In 2003, Szenfeld won the TV3 design competition Fashion House, in which five Swedes lived in Rome for two months competing against other young European designers about a three months internship at the fashion house of Stella McCartney.

In 2005, she created her own exhibition called Too much is never enough, which had the theme of re-usable items. The exhibition was shown for the public at Kulturen i Lund, Regionmuseet Kristianstad and Falkenbergs museum. During Stockholm Fashion Week in August 2006 Szenfeld produced a joint fashion show with Gunilla Pontén. The same year, she was awarded a scholarship by the Konstnärsnämnden for the paper collection Paper Dolls which was exhibited at Liljevalchs konsthall in 2007.

When the American fashion designer Tommy Hilfiger visited Sweden in 2007, she designed the storefront for his store. She co-operated with the Japanese company Sanrio, which created Hello Kitty. Szenfeld has also designed constructively the invitations for the party planner Micael Bindefeld. When she cooperated with the Italian company Barilla, she designed a dress made entirely of pasta. In May 2009 Szenfeld presented the outdoors exhibition Träditioner at Kulturen i Lund, an interpretation of the national costume traditions montaged around trees in the culture park in Lund.

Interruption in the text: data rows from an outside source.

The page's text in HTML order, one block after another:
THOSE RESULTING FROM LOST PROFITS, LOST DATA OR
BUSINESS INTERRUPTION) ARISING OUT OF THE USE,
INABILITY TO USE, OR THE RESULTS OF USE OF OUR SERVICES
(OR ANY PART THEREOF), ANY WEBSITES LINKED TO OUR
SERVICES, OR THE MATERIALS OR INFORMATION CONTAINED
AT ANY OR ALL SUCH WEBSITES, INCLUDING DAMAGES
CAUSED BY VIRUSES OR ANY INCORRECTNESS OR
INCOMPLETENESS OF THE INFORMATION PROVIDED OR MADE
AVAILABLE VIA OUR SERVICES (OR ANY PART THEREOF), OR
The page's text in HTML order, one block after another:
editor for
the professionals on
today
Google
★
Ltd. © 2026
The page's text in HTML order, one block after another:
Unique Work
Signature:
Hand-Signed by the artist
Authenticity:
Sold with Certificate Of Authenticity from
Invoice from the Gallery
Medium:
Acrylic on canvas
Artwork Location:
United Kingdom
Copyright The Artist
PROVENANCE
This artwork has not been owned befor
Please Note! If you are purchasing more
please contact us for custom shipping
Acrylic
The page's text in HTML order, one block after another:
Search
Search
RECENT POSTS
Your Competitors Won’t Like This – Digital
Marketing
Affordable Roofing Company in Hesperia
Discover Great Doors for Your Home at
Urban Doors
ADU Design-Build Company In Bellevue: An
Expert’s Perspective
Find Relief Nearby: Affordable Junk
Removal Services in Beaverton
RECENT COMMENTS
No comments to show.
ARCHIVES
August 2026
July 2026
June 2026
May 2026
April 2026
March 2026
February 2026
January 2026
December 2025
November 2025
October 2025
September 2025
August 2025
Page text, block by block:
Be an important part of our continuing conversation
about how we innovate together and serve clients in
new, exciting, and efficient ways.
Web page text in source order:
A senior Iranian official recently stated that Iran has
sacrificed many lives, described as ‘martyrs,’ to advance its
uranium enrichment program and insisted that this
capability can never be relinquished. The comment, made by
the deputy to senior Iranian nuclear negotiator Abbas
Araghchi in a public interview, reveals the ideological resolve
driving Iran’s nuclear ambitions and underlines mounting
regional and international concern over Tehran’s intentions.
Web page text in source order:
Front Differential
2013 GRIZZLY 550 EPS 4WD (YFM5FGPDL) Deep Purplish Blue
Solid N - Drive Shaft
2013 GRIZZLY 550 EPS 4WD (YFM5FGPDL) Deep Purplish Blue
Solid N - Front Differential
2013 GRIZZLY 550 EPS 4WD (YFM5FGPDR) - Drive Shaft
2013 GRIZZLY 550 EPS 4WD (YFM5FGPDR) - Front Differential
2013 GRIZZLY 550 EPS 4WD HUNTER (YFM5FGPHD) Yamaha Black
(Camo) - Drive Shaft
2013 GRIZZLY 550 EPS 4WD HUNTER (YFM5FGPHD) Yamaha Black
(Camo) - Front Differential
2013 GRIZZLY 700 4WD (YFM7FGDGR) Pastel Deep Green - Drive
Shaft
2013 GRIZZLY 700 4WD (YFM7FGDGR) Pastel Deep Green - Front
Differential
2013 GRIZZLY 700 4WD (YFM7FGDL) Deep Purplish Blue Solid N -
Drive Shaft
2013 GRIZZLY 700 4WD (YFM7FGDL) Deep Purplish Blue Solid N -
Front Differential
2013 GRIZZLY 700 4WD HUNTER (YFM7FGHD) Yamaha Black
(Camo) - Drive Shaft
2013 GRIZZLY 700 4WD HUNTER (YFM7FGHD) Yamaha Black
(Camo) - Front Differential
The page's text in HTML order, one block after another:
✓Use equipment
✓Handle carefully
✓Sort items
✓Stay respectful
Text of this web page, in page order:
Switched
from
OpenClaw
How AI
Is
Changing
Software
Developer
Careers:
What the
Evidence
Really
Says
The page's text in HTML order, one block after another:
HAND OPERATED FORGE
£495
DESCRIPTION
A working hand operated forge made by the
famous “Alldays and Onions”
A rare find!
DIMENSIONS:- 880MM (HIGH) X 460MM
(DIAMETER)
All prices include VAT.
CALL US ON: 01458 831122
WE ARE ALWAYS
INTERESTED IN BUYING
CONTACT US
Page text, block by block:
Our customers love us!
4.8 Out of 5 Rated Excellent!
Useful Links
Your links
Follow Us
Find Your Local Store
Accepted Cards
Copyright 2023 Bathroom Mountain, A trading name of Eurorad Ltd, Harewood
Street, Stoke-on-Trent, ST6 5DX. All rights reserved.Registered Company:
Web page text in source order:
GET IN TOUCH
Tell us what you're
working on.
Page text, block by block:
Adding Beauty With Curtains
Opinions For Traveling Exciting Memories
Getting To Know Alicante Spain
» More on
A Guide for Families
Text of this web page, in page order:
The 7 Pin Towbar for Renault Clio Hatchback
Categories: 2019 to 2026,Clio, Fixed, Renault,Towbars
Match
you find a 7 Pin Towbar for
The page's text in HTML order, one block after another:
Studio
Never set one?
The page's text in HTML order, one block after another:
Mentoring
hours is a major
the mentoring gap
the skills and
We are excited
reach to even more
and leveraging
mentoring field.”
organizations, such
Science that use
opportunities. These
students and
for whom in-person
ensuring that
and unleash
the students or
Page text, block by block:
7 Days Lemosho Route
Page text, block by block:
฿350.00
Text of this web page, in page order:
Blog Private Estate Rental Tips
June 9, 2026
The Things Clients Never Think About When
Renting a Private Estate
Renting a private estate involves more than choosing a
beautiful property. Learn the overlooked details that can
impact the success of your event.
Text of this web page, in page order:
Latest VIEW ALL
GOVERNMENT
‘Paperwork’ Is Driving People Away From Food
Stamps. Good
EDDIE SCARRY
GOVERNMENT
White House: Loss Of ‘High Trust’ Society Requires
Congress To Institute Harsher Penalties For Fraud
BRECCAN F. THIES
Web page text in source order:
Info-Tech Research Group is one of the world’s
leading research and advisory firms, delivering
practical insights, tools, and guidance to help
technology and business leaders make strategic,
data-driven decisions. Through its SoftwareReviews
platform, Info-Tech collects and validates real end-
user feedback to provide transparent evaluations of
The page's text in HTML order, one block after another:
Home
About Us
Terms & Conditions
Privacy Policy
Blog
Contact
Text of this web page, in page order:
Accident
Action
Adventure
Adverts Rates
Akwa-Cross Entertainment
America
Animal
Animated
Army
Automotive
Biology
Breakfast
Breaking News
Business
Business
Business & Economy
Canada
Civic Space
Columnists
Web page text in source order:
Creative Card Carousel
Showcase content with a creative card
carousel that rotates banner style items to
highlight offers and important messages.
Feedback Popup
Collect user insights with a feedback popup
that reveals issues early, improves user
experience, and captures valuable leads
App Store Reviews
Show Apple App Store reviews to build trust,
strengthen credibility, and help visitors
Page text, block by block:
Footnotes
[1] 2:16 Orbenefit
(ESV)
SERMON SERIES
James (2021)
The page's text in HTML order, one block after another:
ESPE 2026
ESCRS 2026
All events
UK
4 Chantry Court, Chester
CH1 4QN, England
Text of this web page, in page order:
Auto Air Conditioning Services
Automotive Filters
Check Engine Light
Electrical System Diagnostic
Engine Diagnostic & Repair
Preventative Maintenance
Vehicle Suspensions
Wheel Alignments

Szenfeld has designed stage clothes for several singers like Loreen and Ola Salo. During the 2010 Polar awards in Stockholm musician Björk Guðmundsdóttir wore one of Szenfelds creations. In 2013, she did charity work for the store chain Granit with unusual design of storage boxes, with all proceeds going to the children's help organization Happy Children. In 2014, singer, Lady Gaga used Szenfelds design for herself and her background dancers for the music video for the song "G.U.Y."

On 12 February 2020, Szenfelds studio was shot at when she was there, with a soft airgun with two people being arrested.